# Statics Question - Method of Sections

• wrw103
In summary, Engineering Student is trying to determine the forces in a truss, but is having trouble with the method of sections. He solves the problem by using the method of joints starting from Pulley C, but when he tries to solve the problem using the method of sections, he gets the wrong answer. He is not sure what he is doing wrong, but would appreciate it if someone could help him figure it out. Thanks!f

#### wrw103

Hi everyone,

I was given a statics problem to determine some forces in a truss. The attached image has the specific problem on it.
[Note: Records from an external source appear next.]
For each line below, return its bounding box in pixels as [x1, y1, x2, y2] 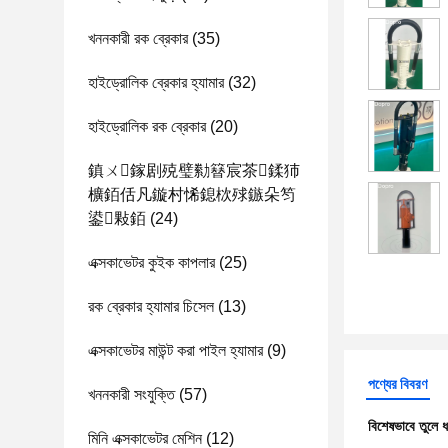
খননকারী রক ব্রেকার [88, 30, 188, 47]
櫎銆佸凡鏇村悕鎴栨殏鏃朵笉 [88, 186, 296, 203]
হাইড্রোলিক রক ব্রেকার [88, 118, 206, 135]
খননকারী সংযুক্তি [88, 386, 175, 403]
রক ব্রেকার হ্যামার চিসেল [88, 298, 214, 315]
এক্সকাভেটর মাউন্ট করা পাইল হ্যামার [88, 342, 263, 359]
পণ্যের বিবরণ [368, 376, 427, 392]
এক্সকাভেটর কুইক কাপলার [88, 254, 215, 271]
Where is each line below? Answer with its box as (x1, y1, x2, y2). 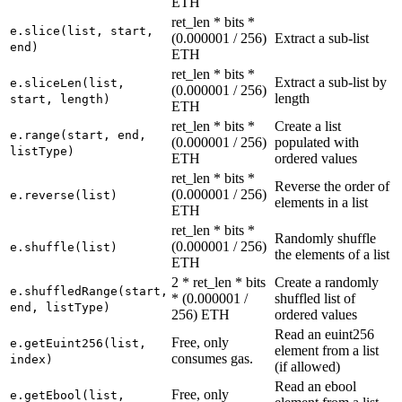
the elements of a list (275, 246, 389, 262)
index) (10, 352, 53, 366)
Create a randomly (275, 274, 379, 290)
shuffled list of (275, 290, 355, 306)
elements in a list (275, 194, 368, 210)
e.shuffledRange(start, (10, 284, 168, 298)
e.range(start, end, (10, 127, 146, 142)
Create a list (275, 118, 341, 134)
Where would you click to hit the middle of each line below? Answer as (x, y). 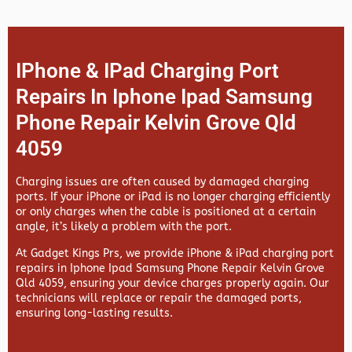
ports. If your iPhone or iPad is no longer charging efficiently (173, 197)
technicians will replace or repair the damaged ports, (159, 299)
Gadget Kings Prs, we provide (109, 254)
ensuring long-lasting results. (94, 313)
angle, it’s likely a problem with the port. (124, 227)
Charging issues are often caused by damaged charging (162, 182)
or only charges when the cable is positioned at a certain (166, 212)
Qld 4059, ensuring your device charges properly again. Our (172, 284)
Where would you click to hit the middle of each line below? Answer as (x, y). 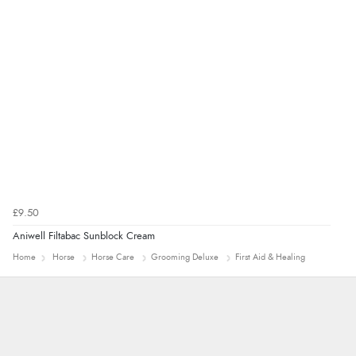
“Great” (54, 10)
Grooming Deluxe (185, 257)
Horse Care (113, 257)
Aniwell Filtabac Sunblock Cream (84, 237)
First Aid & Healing (270, 257)
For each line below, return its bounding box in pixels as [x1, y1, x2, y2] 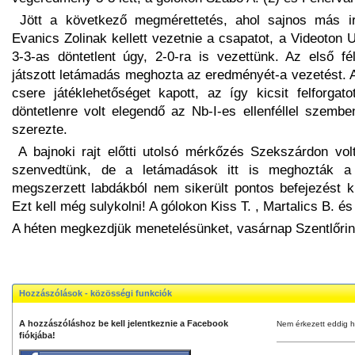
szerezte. [12, 120, 67, 137]
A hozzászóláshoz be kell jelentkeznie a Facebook [19, 318, 228, 328]
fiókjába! [19, 330, 55, 340]
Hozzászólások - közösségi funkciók [19, 288, 172, 298]
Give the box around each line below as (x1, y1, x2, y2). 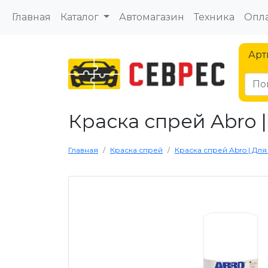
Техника (193, 11, 234, 23)
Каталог (60, 11, 101, 23)
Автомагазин (118, 11, 184, 23)
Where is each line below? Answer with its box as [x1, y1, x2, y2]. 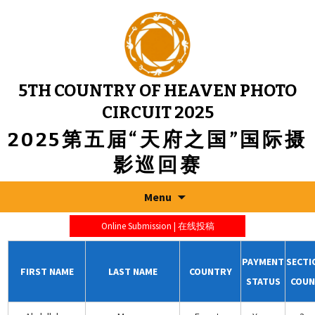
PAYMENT [242, 255, 285, 268]
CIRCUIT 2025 [101, 103, 214, 123]
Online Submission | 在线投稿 [101, 220, 214, 233]
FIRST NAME [20, 264, 74, 278]
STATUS [245, 274, 281, 288]
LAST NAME [108, 264, 157, 278]
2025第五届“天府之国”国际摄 [8, 128, 307, 152]
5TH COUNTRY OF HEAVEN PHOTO [18, 81, 297, 101]
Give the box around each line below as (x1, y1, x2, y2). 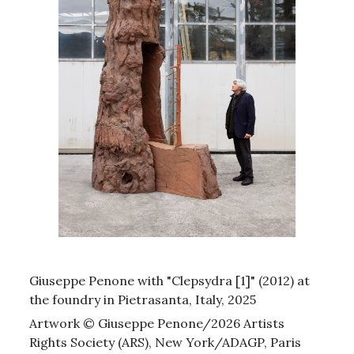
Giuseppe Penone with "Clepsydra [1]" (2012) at (29, 272, 310, 288)
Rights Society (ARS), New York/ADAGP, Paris (29, 333, 301, 350)
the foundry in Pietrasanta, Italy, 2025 (29, 291, 256, 307)
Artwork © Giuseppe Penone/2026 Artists (29, 314, 284, 331)
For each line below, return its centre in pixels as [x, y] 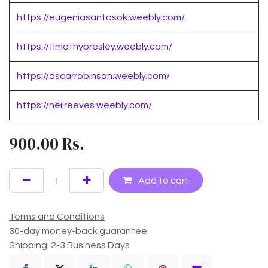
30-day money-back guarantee [78, 231]
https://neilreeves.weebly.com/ [84, 106]
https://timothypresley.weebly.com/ [95, 47]
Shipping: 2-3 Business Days [69, 245]
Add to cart [162, 180]
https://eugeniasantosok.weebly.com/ [101, 18]
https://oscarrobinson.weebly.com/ [93, 76]
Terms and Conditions [57, 216]
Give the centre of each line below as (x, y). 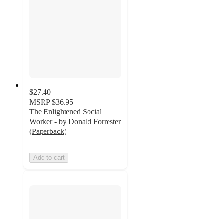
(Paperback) (48, 131)
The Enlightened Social (66, 111)
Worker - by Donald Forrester (75, 121)
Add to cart (49, 157)
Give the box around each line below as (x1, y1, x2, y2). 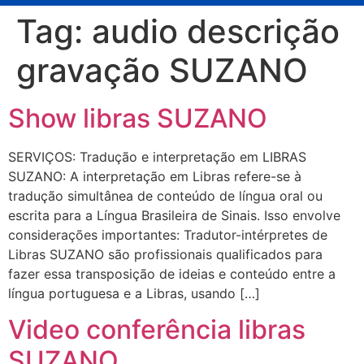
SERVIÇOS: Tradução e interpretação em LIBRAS (8, 148, 306, 165)
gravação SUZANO (16, 50, 308, 90)
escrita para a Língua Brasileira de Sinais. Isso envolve (8, 206, 340, 223)
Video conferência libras (8, 314, 305, 346)
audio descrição (92, 11, 340, 51)
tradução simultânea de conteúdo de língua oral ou (8, 187, 323, 204)
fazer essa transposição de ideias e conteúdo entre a (8, 265, 336, 282)
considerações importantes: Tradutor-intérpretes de (8, 226, 327, 243)
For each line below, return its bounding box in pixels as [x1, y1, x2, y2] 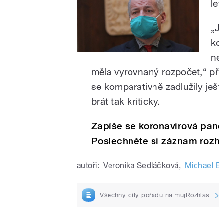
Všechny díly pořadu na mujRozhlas [100, 191, 210, 198]
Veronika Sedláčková [103, 160, 179, 170]
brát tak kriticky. [91, 95, 160, 107]
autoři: [77, 160, 100, 170]
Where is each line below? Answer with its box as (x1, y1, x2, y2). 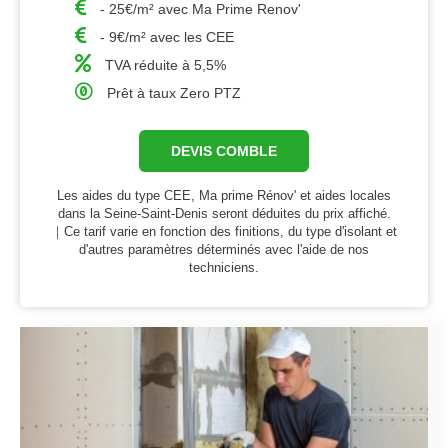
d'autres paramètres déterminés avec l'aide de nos (79, 242, 369, 258)
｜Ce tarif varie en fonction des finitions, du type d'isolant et (51, 224, 397, 240)
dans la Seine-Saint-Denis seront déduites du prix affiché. (57, 206, 391, 222)
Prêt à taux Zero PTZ (107, 85, 242, 102)
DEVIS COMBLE (171, 143, 277, 160)
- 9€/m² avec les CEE (100, 29, 235, 46)
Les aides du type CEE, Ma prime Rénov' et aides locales (57, 188, 391, 204)
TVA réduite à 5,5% (105, 57, 227, 74)
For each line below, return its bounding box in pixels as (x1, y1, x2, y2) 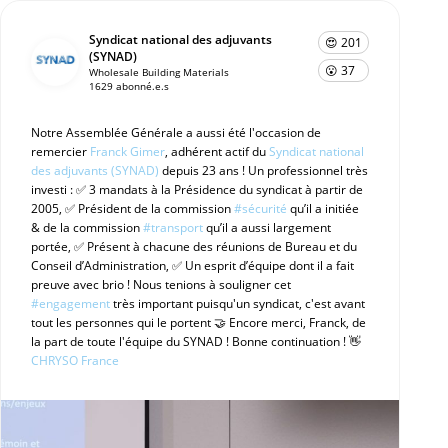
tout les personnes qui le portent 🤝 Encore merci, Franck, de (31, 314, 366, 331)
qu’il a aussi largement (203, 219, 331, 236)
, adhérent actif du (165, 143, 269, 160)
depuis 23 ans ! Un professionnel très (159, 162, 368, 179)
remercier (31, 143, 90, 160)
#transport (143, 219, 203, 236)
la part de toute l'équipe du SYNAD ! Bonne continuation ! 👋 (31, 333, 361, 350)
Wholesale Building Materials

The correct answer was supplied so I know what I should be getting, and I was able to get the correct answer using the method of joints starting from Pulley C. However, when I try to solve the problem using the method of sections, using the cut I have shown on the attached image, I get the wrong answer. I'm not sure what I'm doing wrong, but I would like to understand the correct way to apply the method of sections in this case. The following is what I did to try and determine the forces in two force member AB:

Take moments about point D assuming Tab is in tension with CCW being the positive direction:

Tab*3 + 1500*sin(15)*4+1500*cos(15)*(3+0.5)-1500*(4+0.5) = 0

Solving for Tab:

Tab = -41.99 [lbf] (the negative indicates compression)

The correct answer for Tab is supposed 33.47 [lbf] Tension.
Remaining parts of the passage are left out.